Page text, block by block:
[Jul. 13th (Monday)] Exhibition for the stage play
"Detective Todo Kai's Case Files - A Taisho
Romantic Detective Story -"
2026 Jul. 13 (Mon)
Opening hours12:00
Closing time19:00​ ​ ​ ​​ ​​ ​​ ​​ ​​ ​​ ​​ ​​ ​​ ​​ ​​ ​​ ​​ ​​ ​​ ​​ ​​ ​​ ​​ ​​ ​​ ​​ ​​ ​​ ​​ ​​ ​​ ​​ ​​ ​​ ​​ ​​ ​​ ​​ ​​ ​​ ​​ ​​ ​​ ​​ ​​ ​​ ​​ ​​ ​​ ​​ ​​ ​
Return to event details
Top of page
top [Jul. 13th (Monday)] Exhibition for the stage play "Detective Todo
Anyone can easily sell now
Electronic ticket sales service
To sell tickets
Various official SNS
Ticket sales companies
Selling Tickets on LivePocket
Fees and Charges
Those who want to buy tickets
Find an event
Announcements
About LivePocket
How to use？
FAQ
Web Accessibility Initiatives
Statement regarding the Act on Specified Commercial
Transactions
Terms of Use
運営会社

◆ ◆ ◆ ◆

- _What is being asked_
Print, from the entries above, the line with "Anyone can easily sell now", the line with "Web Accessibility Initiatives" and all lines between them, exactly and with nothing else.

- _Response for this exercise_
Anyone can easily sell now
Electronic ticket sales service
To sell tickets
Various official SNS
Ticket sales companies
Selling Tickets on LivePocket
Fees and Charges
Those who want to buy tickets
Find an event
Announcements
About LivePocket
How to use？
FAQ
Web Accessibility Initiatives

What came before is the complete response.